臺灣桃園地方法院刑事判決 91年度訴字第1819號公 訴 人 臺灣桃園地方法院檢察署檢察官被 告 辛○○原名游典輝
國民現另案於臺灣臺中監獄執行中選任辯護人 陳浩華律師被 告 乙○○
國民丁○○
國民
2弄54上二人共同指定辯護人 本院公設辯護人己○○被 告 壬○○
國民選任辯護人 蔡錦得律師上列被告因偽造文書等案件,經檢察官提起公訴(89年度偵字第19188 號),本院判決如下:
主 文辛○○、乙○○、丁○○、壬○○均無罪。
理 由
壹、證據能力部分
一、按被告【或共犯】之自白,不得作為有罪判決之唯一證據,仍應調查其他必要之證據,以察其是否與事實相符,刑事訴訟法第一百五十六條第二項就此定有明文。司法實務上向來以為,此處所稱「被告」亦包括「共同被告」在內,亦即共犯或共同被告所為不利於己之供述,固得採為其他共同被告犯罪之證據,但此項不利之陳述,須無瑕疵可指,且就其他方面調查又與事實相符者,始得採為犯罪事實之認定。縱可認其陳述無瑕疵,亦應調查其他足資以證明所供述之犯罪事實確具有相當程度真實性之補強證據,以察其是否與事實相符。若不為調查,而專憑此項供述即為其他共犯或共同被告犯罪事實之認定,顯與刑事訴訟法第一百五十六條第二項之規定有違。足為代表之判例即為最高法院早於三十一年上字第二四二三號及四十六年台上字第四一九號兩件判例。換言之,前述法律及判例原則上均係肯定被告、共犯、共同被告之任意性自白具有「證據能力」,否則如不以此為前提,即無可能逕就「證明力」之部分有所限制。
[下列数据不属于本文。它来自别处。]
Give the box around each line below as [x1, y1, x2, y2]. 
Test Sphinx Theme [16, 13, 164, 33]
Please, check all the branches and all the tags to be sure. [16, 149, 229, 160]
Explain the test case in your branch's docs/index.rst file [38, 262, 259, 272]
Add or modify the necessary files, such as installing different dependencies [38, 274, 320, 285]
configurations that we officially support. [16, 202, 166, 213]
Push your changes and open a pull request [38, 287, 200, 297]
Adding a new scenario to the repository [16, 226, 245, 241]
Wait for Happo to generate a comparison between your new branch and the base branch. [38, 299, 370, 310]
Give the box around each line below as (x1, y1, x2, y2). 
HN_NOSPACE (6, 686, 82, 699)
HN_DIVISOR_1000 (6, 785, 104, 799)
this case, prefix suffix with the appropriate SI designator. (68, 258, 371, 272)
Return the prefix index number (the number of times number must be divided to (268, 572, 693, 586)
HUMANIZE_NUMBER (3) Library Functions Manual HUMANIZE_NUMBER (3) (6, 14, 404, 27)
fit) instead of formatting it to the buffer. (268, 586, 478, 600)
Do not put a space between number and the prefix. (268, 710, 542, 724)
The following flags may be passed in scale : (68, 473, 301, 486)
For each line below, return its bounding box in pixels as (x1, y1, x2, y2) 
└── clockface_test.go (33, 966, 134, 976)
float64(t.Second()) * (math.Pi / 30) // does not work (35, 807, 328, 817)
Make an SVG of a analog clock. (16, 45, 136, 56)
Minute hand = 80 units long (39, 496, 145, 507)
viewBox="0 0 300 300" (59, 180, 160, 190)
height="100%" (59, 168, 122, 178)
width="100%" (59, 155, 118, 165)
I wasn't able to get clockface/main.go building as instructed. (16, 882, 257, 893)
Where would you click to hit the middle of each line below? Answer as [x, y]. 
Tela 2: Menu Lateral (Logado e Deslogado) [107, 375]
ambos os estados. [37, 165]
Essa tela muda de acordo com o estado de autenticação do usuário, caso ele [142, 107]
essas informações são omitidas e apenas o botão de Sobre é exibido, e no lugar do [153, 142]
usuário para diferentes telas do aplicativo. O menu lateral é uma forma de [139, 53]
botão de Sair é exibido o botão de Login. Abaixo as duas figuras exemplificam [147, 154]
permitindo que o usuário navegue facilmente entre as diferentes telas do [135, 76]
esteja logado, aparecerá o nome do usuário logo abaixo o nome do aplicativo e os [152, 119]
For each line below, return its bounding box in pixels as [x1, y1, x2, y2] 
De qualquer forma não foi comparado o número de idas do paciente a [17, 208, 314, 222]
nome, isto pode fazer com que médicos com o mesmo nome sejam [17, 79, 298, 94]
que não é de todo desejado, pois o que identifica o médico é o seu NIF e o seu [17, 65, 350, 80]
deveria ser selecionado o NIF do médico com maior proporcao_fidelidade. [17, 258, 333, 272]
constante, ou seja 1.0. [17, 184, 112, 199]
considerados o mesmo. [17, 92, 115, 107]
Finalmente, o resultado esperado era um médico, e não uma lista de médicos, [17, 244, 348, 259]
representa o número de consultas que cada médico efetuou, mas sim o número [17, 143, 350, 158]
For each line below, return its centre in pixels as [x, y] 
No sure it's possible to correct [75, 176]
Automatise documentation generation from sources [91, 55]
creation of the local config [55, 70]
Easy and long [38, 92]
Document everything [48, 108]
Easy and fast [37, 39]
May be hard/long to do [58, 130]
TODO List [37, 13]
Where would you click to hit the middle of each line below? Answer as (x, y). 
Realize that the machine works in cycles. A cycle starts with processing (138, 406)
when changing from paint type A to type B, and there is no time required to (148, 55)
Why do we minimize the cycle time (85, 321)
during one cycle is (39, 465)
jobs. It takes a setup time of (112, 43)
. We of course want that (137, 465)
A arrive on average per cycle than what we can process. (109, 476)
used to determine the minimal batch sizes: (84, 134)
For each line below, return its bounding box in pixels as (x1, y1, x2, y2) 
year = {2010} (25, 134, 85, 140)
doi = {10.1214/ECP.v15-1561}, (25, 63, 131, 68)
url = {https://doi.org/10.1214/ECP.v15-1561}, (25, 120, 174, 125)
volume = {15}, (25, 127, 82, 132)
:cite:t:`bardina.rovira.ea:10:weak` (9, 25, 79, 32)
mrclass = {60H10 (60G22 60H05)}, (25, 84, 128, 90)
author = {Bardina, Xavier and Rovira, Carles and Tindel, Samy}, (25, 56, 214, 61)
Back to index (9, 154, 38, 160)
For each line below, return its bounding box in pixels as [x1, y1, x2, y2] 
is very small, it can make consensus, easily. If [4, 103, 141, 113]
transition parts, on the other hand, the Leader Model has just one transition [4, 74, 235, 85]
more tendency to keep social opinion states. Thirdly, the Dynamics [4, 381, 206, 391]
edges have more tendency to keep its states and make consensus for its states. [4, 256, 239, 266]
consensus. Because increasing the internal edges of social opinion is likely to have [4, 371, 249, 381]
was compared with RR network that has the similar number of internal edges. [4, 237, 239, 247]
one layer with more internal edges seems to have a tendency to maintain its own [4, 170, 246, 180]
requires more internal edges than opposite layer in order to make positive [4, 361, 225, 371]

二、惟按前述兩則判例肯定「共同被告之自白」對於他被告本人犯罪事實之證明,具有證據能力之見解,業經九十三年七月二十三日公布之司法院大法官議決釋字第五八二號解釋宣告違憲。釋字五八二號解釋謂(略以):「刑事審判上之共同被告,係為訴訟經濟等原因,由檢察官或自訴人合併或追加起訴,或由法院合併審判所形成,其間各別被告及犯罪事實仍獨立存在。故共同被告對其他共同被告之案件而言,為被告以外之第三人,本質上屬於證人,自不能因案件合併關係而影響其他共同被告原享有之上開憲法上權利。最高法院三十一年上字第二四二三號及四十六年台上字第四一九號判例所稱共同被告不利於己之陳述得採為其他共同被告犯罪(事實認定)之證據一節,對其他共同被告案件之審判而言,未使該共同被告立於證人之地位而為陳述,逕以其依共同被告身分所為陳述採為不利於其他共同被告之證據,乃否定共同被告於其他共同被告案件之證人適格,排除人證之法定調查程序,與當時有效施行中之中華民國二十四年一月一日修正公布之刑事訴訟法第二百七十三條規定牴觸,並已不當剝奪其他共同被告對該實具證人適格之共同被告詰問之權利,核與首開憲法意旨不符。該二判例及其他相同意旨判例,與上開解釋意旨不符部分,應不再援用」。換言之,前述兩則最高法院判例所認為,共同被告自白中對於他被告不利之事項,雖尚「應調查其他足資以證明所供述之犯罪事實確具有相當程度真實性之補強證據,以察其是否與事實相符」,始得採為他被告犯罪事實之認定,對於證據之證明力有所限制,惟討論證明力之限制,無異於「以承認共同被告不利他被告之供述具有證據能力」為前提,而有於法定五種證據方法(被告自白、人證、鑑定、勘驗、文書)之外,創設「第六種證據方法-共同被告」之嫌,是經大法官認為應將此時之共同被告列為證人,以保障遭共同被告不利指述之他被告之對質詰問權,以符正當法律程序及保障被告之訴訟權。釋字第五八二號解釋之意旨,與同樣於000年0月0日生效之現行刑事訴訟法第二百八十七條之一、之二的規定,若合符節。按法院認為適當時,得依職權或當事人或辯護人之聲請,以裁定將共同被告之調查證據或辯論程序分離或合併;法院就被告本人之案件調查共同被告時,該共同被告準用有關人證之規定。刑事訴訟法第二百八十七條之一第二項、第二百八十七條之二分別定有明文。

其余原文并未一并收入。